Passport & Plate - Peach Meatballs

Iran | Thursday, March 5, 2015 | flickr photos



Ingredients
1/2 cup dried golden plums (or about 12 plums)
750 g ground beef
3 cups of minced carrots
two large onions - diced
2/3 cup chickpea flour
2 tbsp dried mint
1/2 tsp cumin
1/2 cardamom
1 tsp nutmeg
1 tbsp turmeric
1/2 cup fresh lime juice
2 tbsp cup sugar

 

How to prepare this recipe
1. put aside couple of tablespoon of the minced carrots
2. in a large mixing bowl, mix the beef and carrots. Add the chickpea flour, cumin, nutmeg, cardamom, salt and pepper
3. make meatballs the size of a peach or a tennis ball,inserting a plum in the center (should make about 12 meatballs)
4. in a large pot, on a medium low heat, fry the onions until they are caramelized and golden
5. add the remaining carrots, dried mint and turmeric; continue frying for only one more minute
6. add one liter of boiling water, sugar and the lime juice to the mix; this would make your base
7. once the base is brought back to boil, gently drop the meatballs in the pot
8. reduce the heat to medium-low and let it simmer for one hour

 

The story behind this recipe
I come from a family who used to own a small house with a rather big backyard in Tehran. We never bought apples, pears, plums, pomegranates, tomatoes, blackberries or herbs. Everything was grown right in our own backyard. But it was the plum tree that was truly care-free and provided us with abundance of fruits.

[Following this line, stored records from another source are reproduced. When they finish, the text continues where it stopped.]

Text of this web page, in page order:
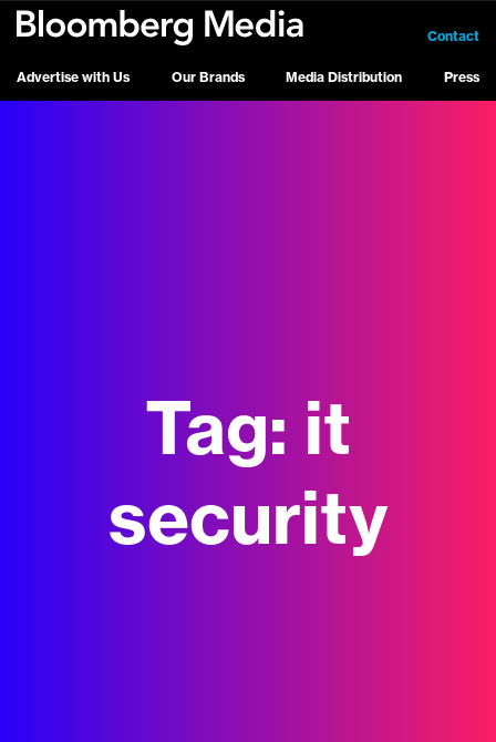
Advertise with Us Our Brands Media Distribution Press
Contact
Tag: it
security
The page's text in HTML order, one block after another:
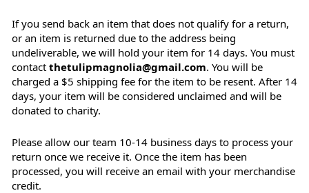
If you send back an item that does not qualify for a return,
or an item is returned due to the address being
undeliverable, we will hold your item for 14 days. You must
contact thetulipmagnolia@gmail.com. You will be
charged a $5 shipping fee for the item to be resent. After 14
days, your item will be considered unclaimed and will be
donated to charity.
Please allow our team 10-14 business days to process your
return once we receive it. Once the item has been
processed, you will receive an email with your merchandise
credit.
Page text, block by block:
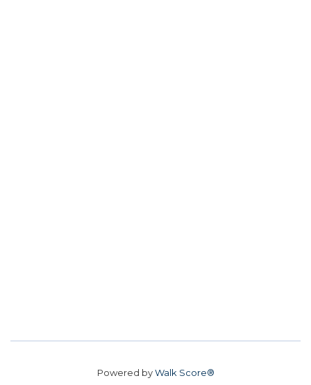
Powered byWalk Score®
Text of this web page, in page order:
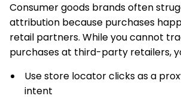
Consumer goods brands often
attribution because purchases
retail partners. While you cannot
purchases at third-party retailers,
Use store locator clicks as a
intent
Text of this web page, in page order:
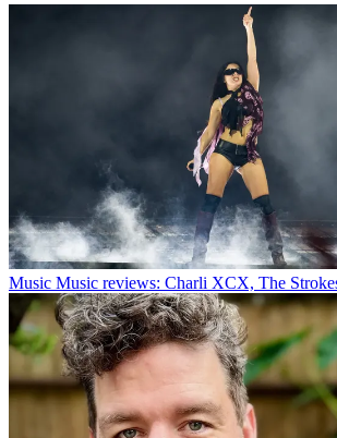
Music Music reviews: Charli XCX, The
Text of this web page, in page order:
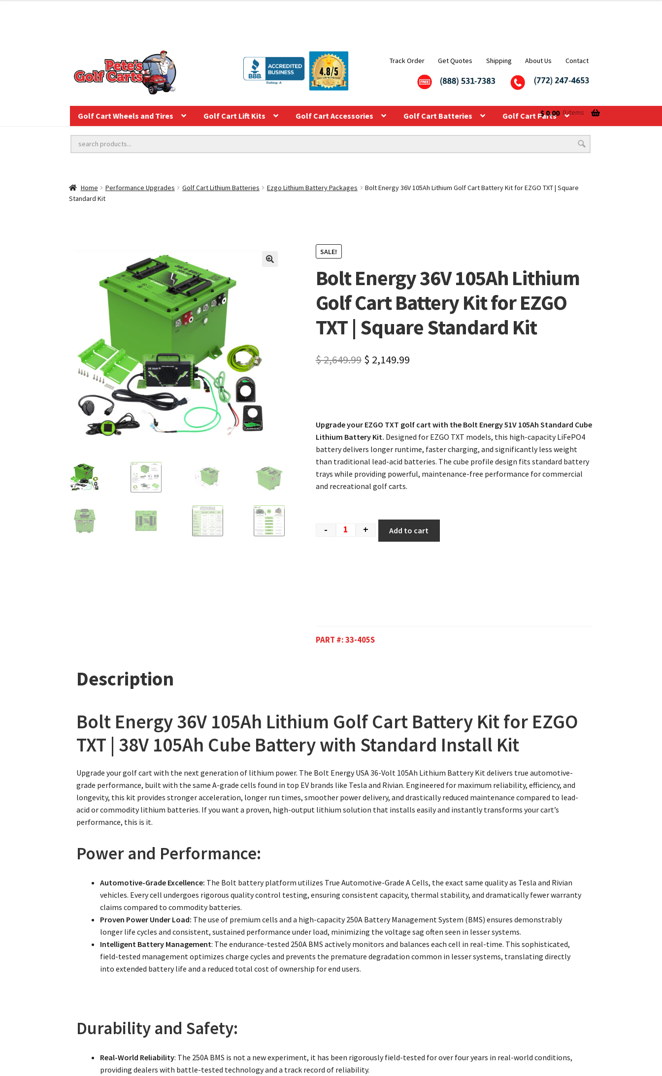
Track Order Get Quotes Shipping About Us Contact
Golf Cart Wheels and Tires Golf Cart Lift Kits Golf Cart Accessories Golf Cart Batteries Golf Cart Parts
$0.00 0 items
Home Performance Upgrades Golf Cart Lithium Batteries Ezgo Lithium Battery Packages
Bolt Energy 36V 105Ah Lithium Golf Cart Battery Kit for EZGO TXT | Square
Standard Kit
SALE!
Bolt Energy 36V 105Ah Lithium
Golf Cart Battery Kit for EZGO
TXT | Square Standard Kit
$2,649.99 $ 2,149.99
Upgrade your EZGO TXT golf cart with the Bolt Energy 51V 105Ah Standard Cube
Lithium Battery Kit. Designed for EZGO TXT models, this high-capacity LiFePO4
battery delivers longer runtime, faster charging, and significantly less weight
than traditional lead-acid batteries. The cube profile design fits standard battery
trays while providing powerful, maintenance-free performance for commercial
and recreational golf carts.
- + Add to cart
PART #:33-405S
Description
Bolt Energy 36V 105Ah Lithium Golf Cart Battery Kit for EZGO
TXT | 38V 105Ah Cube Battery with Standard Install Kit
Upgrade your golf cart with the next generation of lithium power. The Bolt Energy USA 36-Volt 105Ah Lithium Battery Kit delivers true automotive-
grade performance, built with the same A-grade cells found in top EV brands like Tesla and Rivian. Engineered for maximum reliability, efficiency, and
longevity, this kit provides stronger acceleration, longer run times, smoother power delivery, and drastically reduced maintenance compared to lead-
acid or commodity lithium batteries. If you want a proven, high-output lithium solution that installs easily and instantly transforms your cart’s
performance, this is it.
Power and Performance:
Automotive-Grade Excellence: The Bolt battery platform utilizes True Automotive-Grade A Cells, the exact same quality as Tesla and Rivian
vehicles. Every cell undergoes rigorous quality control testing, ensuring consistent capacity, thermal stability, and dramatically fewer warranty
claims compared to commodity batteries.
Proven Power Under Load: The use of premium cells and a high-capacity 250A Battery Management System (BMS) ensures demonstrably
longer life cycles and consistent, sustained performance under load, minimizing the voltage sag often seen in lesser systems.
Intelligent Battery Management: The endurance-tested 250A BMS actively monitors and balances each cell in real-time. This sophisticated,
field-tested management optimizes charge cycles and prevents the premature degradation common in lesser systems, translating directly
into extended battery life and a reduced total cost of ownership for end users.
Durability and Safety:
Real-World Reliability: The 250A BMS is not a new experiment, it has been rigorously field-tested for over four years in real-world conditions,
providing dealers with battle-tested technology and a track record of reliability.
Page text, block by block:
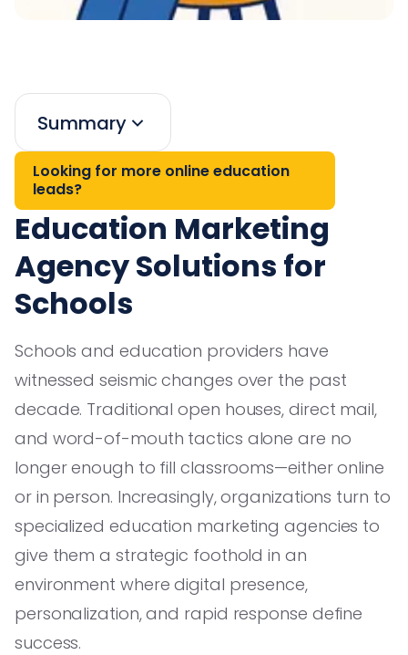
Summary
Looking for more online education
leads?
Education Marketing
Agency Solutions for
Schools
Schools and education providers have
witnessed seismic changes over the past
decade. Traditional open houses, direct mail,
and word-of-mouth tactics alone are no
longer enough to fill classrooms—either online
or in person. Increasingly, organizations turn to
specialized education marketing agencies to
give them a strategic foothold in an
environment where digital presence,
personalization, and rapid response define
success.

It was a short tree that was never pruned, watered or sprayed with any pesticides. Its blossoms would even survive the occasional sudden snowfall in late March. It would produce so much fruit, most of our neighborhood would receive at least one full basket each summer. And by the end of the summer when we couldn't stand the sight of another plum, they would naturally dry up on the branches and since the rainy season didn't really begin until November, we would end up with sun dried golden plums which we would then store for winter. Not surprisingly, my mom would incorporate plums into her cooking a lot. One dish which was my childhood favorite was peach meatballs. There were no peaches in them, but mom’s perfect round shape balls did resemble peaches... and then there was the sweet and sour surprise inside the balls: a dried golden plum. My peach meatballs no matter how hard I try do not resemble the fruit but I must admit I enjoy them as much as I did my mom’s and now they are also my girl’s favorite dish. Maybe it is the misleading name, or the kid friendly sweet carrots which are responsible for giving the meat balls that peachy color, or maybe it is about that surprise in the middle.... whatever the reason, I have enjoyed this simple dish for many cold winters in my life. By the way, traditionally the plum is used with its pit so it is important to actually warn your guests and don't let it be a surprise, or be ready to get sued for dental repair costs!